─── AVAILABLE DATA
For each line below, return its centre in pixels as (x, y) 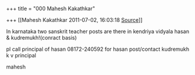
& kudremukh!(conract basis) (41, 37)
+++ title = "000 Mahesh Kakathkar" (51, 9)
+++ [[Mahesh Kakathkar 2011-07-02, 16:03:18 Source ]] (74, 20)
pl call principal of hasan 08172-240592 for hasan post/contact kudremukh (98, 49)
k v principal (21, 55)
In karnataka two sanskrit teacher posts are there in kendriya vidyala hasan (98, 31)
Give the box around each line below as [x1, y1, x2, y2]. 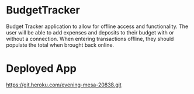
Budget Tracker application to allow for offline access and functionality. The [6, 23, 189, 30]
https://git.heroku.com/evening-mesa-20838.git [6, 81, 122, 88]
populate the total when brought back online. [6, 41, 115, 48]
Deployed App [6, 62, 77, 75]
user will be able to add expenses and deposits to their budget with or [6, 29, 174, 36]
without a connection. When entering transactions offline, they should [6, 35, 174, 42]
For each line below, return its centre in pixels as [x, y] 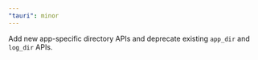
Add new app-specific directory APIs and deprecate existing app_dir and [129, 38]
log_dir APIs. [31, 47]
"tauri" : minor [34, 16]
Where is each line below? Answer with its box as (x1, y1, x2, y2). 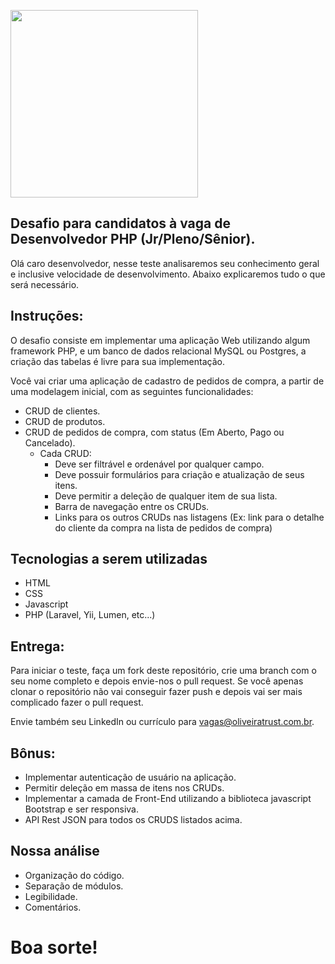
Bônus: (10, 745, 56, 762)
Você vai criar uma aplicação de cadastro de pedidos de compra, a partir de (10, 375, 325, 387)
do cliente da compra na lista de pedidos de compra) (54, 521, 273, 534)
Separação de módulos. (24, 880, 124, 892)
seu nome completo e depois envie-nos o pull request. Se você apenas (10, 675, 304, 687)
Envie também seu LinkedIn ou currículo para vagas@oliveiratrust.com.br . (10, 716, 315, 728)
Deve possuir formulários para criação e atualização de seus (54, 468, 305, 480)
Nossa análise (10, 843, 100, 860)
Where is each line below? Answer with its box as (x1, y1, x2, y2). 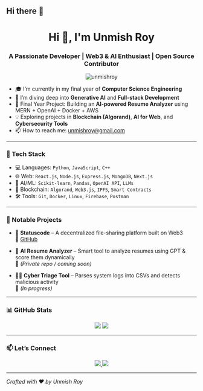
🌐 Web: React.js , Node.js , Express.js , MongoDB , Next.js (14, 173, 153, 180)
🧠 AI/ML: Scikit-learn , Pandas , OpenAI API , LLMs (14, 179, 134, 187)
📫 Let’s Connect (6, 344, 56, 352)
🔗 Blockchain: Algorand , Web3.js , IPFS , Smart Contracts (14, 186, 152, 193)
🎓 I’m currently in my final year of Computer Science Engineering (14, 85, 182, 92)
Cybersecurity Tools (14, 120, 68, 127)
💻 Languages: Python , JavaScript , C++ (14, 164, 111, 171)
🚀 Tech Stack (6, 149, 46, 158)
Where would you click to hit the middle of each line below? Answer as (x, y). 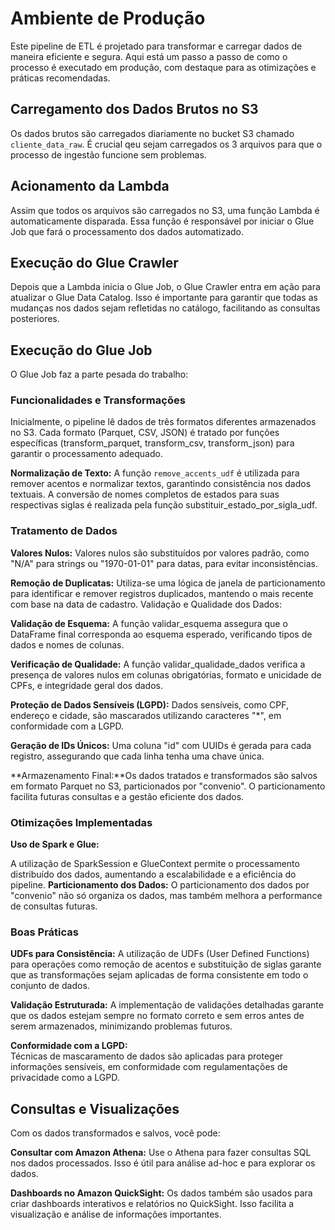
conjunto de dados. (50, 986)
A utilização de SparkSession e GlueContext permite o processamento (155, 864)
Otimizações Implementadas (81, 822)
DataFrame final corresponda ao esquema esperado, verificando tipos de (161, 634)
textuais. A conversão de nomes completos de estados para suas (145, 494)
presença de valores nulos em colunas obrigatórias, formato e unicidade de (166, 674)
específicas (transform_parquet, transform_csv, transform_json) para (152, 443)
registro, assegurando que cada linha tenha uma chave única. (137, 756)
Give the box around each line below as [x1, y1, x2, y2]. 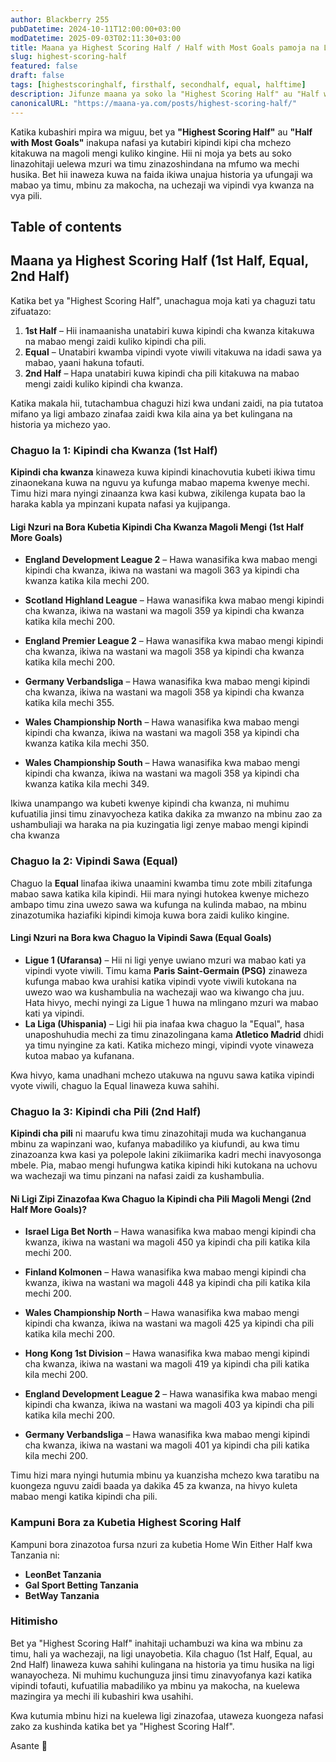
──────
With "Kakathkar" as the string to match, show every line of the entries above that has it.

+++ title = "000 Mahesh Kakathkar" (51, 9)
+++ [[Mahesh Kakathkar 2011-07-02, 16:03:18 Source ]] (74, 20)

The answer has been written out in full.